# The Rabbit TDI project: 6 speed 02A trans upgrade and fixing the brakes



## MrDave (Jul 26, 2002)

Rabbit TDI Project Part 14: 6 speed 02A transmission and brakes 
Or: bullet proof the transmission and make sure you can stop 


Maybe it's time for an update. 

My first thread was April 2003. Almost 10 years ago. Wow. 

My swap now has over 250,000kms on it since the engine went in. 
All of that on an 020 transmission.... 

Since I'm assuming that not everyone would go back to read all of the threads, let's sum up: 
1982 Rabbit Pickup 
ALH TDI from 2002 Jetta/Golf. 
0.205 injectors 
rocketchip stage 3 
VNT15 
149whp, 276 torques 
020 transmission with VWMS 3.42 final drive, FN gearset (0.715th) 
GTI 210mm clutch 











So 250,000kms on an 020 behind 276 torques? And it didn't blow up? 
Yes. Don't drive like an idiot. 
Smoothly lay down the power, and with the OEM type clutch, the clutch will slip if the wheels don't spin. 

But then it was time for a major service, I've had an 02A trans sitting on the shelf for years, plus my brake booster had a nasty vacuum leak, so for the past number of months I've been driving on manual brakes. 










So here's the list from the major service: 
Scirocco2 16V front hubs 
Scirocco2 100mm axles 
CTN 02A trans from A3/mk3 TDI 
EuroTuning 6spd conversion kit for 02A (0.71/0.59) 
cable shift, cable clutch, 02A starter 
G60 flywheel, VR6 clutch 
home-built 02A to A1 mounts 
late Cabriolet brake booster and master cylinder 
rear disk 
mk4 aluminum rear calipers 
shotgun shell brake bias 
Jman ebrake cables for pickup 

You notice what's in the middle of the list? Yeah, 6th gear. 
It's a kit out of Czech Republic, take a look over at TDIClub. 
These guys are just starting to sell into North America. 
Nice well built stuff, so much better than that VLEnt Option6 020 kit I had years ago. 

For more on the kit, see here: 
http://forums.tdiclub.com/showthread.php?t=346876 












The 0.59 6th with the 3.16 final of the CTN puts me below 1900 rpm at 110kph. Nice and low. Very long legs. 
Possibly too low, we'll see how it goes. Regardless, 0.71 5th is great. 

There are other options, like a 0.75 5th, 0.65 6th, or just replace 5th in the CTN with a different ratio (0.71/0.68/0.65/0.62/0.59), but the 6speed gives better options for driving, without the long drop between 4th and 5th if you only changed 5th. Would the 3.16 final and a 0.71 5th been enough? Probably. But why settle for stock? 

The 6spd 02A box is physically shorter than the regular 020 box, so no body modifications were necessary, unlike that Option6 which didn't clear the inner fender on my '84 Jetta. 










I mounted the cable shift box below the tunnel, but it's a bit too far back, 2nd gear hits the driver's seat, so I'll move that soon.

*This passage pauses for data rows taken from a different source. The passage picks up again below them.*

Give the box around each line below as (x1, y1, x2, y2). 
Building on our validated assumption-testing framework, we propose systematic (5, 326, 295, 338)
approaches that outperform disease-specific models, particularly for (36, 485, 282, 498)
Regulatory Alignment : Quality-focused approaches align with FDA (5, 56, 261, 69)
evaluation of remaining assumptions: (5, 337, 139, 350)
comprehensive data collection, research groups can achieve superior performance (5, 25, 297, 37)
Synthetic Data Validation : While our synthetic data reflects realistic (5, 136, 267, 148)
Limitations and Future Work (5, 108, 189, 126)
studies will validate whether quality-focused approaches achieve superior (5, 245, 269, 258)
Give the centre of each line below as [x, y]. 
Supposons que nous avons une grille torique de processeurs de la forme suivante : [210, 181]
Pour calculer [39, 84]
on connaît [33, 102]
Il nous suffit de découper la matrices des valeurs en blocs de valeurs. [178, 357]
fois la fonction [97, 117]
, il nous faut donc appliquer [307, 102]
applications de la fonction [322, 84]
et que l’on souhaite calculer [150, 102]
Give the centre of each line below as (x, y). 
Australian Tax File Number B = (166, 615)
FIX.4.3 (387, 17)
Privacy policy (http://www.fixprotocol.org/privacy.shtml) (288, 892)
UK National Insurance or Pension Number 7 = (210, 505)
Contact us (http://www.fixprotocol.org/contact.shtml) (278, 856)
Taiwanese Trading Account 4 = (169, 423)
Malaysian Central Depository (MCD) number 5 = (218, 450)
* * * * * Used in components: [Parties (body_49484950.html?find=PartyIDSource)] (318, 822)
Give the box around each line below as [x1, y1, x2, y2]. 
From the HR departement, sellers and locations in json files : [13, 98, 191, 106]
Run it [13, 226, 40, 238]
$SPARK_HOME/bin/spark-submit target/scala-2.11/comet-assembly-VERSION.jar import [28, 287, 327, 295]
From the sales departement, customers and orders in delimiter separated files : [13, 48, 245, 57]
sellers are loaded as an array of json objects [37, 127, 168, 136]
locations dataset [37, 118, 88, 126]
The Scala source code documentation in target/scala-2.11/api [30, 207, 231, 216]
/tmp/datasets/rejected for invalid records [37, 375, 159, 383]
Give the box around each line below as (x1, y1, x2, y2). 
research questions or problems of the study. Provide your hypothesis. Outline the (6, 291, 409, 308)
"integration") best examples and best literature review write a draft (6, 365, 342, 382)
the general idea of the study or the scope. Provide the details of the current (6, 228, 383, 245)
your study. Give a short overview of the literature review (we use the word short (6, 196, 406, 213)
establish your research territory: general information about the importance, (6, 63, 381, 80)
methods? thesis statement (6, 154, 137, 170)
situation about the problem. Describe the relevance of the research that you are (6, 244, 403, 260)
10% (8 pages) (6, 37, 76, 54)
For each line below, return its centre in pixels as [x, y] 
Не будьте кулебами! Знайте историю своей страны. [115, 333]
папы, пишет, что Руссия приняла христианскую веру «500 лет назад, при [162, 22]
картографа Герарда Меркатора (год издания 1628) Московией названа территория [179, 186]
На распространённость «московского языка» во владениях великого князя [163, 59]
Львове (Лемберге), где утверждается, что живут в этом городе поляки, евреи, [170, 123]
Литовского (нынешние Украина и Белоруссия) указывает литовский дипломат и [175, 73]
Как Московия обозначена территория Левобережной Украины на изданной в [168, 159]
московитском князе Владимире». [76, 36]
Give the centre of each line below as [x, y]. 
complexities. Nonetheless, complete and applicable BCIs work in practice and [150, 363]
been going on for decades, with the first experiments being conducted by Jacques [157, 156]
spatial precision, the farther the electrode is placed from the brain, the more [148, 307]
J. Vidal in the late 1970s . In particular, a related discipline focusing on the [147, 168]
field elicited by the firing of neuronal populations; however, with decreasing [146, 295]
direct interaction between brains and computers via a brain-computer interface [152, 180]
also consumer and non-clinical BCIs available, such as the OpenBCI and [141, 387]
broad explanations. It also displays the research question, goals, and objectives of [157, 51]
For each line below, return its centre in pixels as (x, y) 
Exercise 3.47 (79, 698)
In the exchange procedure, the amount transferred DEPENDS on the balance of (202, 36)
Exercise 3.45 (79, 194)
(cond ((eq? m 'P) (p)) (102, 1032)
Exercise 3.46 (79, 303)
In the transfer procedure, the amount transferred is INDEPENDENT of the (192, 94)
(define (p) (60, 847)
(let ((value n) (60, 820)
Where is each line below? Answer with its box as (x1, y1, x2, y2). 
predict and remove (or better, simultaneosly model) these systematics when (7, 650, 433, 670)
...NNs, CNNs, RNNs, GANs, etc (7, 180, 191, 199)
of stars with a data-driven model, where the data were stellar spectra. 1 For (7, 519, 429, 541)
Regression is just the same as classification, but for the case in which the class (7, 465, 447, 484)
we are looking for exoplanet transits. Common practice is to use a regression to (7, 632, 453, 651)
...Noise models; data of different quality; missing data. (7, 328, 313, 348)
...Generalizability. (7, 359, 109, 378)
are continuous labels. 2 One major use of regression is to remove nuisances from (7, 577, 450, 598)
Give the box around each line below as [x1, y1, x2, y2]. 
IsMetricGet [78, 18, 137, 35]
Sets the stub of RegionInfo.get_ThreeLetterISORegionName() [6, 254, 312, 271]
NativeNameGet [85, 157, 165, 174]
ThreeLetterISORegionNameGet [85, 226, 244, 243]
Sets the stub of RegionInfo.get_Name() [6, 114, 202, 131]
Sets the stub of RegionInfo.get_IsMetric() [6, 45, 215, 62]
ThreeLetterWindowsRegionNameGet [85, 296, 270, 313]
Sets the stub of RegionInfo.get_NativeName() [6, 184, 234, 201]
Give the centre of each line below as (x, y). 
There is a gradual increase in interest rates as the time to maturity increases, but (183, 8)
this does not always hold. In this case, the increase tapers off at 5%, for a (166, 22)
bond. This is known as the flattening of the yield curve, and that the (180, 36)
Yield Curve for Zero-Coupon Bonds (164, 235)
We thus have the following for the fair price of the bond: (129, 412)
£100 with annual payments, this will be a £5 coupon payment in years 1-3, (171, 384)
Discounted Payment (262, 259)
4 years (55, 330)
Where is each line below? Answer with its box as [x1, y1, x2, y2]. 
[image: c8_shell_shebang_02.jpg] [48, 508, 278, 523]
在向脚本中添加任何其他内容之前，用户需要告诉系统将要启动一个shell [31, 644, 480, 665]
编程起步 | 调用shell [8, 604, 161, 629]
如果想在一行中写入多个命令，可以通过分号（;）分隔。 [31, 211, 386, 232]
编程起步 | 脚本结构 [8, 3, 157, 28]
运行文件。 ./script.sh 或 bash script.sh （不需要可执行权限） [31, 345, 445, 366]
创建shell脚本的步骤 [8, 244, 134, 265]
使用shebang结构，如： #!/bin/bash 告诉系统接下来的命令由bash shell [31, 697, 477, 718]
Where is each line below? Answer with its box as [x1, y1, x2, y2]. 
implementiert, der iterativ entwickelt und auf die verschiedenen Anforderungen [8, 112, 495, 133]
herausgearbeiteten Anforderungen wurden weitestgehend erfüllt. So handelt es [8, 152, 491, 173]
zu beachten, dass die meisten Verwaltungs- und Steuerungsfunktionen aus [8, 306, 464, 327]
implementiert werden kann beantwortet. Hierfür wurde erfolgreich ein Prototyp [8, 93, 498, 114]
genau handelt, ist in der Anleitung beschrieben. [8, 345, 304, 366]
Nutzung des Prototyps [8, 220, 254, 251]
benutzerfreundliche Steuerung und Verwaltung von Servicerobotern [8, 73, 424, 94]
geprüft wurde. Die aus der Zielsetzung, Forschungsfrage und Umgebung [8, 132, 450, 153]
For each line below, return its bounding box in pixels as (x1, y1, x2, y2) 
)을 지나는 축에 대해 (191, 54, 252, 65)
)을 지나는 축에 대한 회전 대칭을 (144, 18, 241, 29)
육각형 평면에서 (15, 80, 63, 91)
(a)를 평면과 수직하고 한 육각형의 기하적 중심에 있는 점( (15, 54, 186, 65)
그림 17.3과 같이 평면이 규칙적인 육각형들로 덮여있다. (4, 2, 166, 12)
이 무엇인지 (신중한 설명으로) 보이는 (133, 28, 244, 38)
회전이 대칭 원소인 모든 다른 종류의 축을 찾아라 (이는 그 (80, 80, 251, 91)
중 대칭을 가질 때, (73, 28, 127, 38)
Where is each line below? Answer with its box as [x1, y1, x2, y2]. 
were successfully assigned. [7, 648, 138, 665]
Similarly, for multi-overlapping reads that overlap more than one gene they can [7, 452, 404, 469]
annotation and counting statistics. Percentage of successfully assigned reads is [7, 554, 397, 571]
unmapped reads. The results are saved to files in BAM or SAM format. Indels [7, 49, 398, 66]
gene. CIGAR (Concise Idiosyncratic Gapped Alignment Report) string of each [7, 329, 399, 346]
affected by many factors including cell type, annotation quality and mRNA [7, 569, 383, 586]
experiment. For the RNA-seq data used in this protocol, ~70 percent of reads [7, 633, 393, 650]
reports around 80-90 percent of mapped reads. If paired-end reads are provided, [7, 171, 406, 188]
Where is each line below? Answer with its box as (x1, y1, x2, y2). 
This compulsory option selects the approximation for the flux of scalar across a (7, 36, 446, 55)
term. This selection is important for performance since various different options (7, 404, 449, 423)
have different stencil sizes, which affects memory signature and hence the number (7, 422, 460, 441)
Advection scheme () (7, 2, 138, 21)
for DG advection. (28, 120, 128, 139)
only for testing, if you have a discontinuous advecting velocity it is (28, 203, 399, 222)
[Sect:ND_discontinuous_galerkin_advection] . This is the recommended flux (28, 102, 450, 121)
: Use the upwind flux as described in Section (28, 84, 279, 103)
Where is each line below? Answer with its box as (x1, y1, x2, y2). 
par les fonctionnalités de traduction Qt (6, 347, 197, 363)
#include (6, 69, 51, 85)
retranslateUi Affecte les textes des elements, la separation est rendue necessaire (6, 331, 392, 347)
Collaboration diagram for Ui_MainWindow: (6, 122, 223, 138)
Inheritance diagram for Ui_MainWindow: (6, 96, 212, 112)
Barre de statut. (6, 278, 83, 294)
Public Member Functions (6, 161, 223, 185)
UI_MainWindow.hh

I'll probably install a mk4 shift tower, shifter and cables. They're much easier to align and get setup. The clutch cable is from a Honda CRX, I had a self adjusting eurovan cable to start with but on installation it overextended and borked itself and I'd rather not have the automatic adjust cable anyway. I'm running the mechanical clutch actuator from a Eurovan. 











just a quick comparison: 

at 110 kph (68mph): 
020 trans, 3.42 final drive, 0.71 5th: 2460 rpm 
02A trans, 3.16 final drive, 0.75 5th: 2400 rpm (stock CTN trans) 
02A trans, 3.16 final drive, 0.71 5th: 2275 rpm 
02A trans, 3.16 final drive, 0.59 6th: 1890 rpm 

As for making the speedo and everything work, I was running the 020 with 3.42 R&P, electronic mk3 020 style VSS, and a mk4 cluster. Now I'm running an 02A with 3.16R&P, mk3 02A style VSS, and a mk4 cluster. I installed a Dakota Digital SGI5 way back in the beginning to make it all work. Reset to a 1x multipler, go for a drive with the GPS, tweak the dip switches, and my speedo is now accurate. For the record, with the mk3 02A VSS and the 3.16 with the mk4 cluster, my speedo was off ~46%. Officer.... 













As for the brakes: 
rear disk for show, and I don't like working on drums. I used mk4 alum calipers and the OEM mk4 brake lines which I was able to stretch out to connect to the stock brake connections at the middle of the rear axle. Front calipers are unchanged, I could have installed the 16V's 10" front brakes, but I still want to run 13" wheels. The cabriolet master cylinder and booster were a happy accident. I had 3/4 of a cabriolet shell squirreled away in the back of the garage that I had originally picked up for body panels. Cost me nothing, I just had to get it out of the guy's garage. When I dug into the garage to make space and clear it out this summer, though the cabriolet had been totally stripped, the booster and master were still there. Fabulous. Not sure if it's a 20mm or 22mm. Not too worried either way. 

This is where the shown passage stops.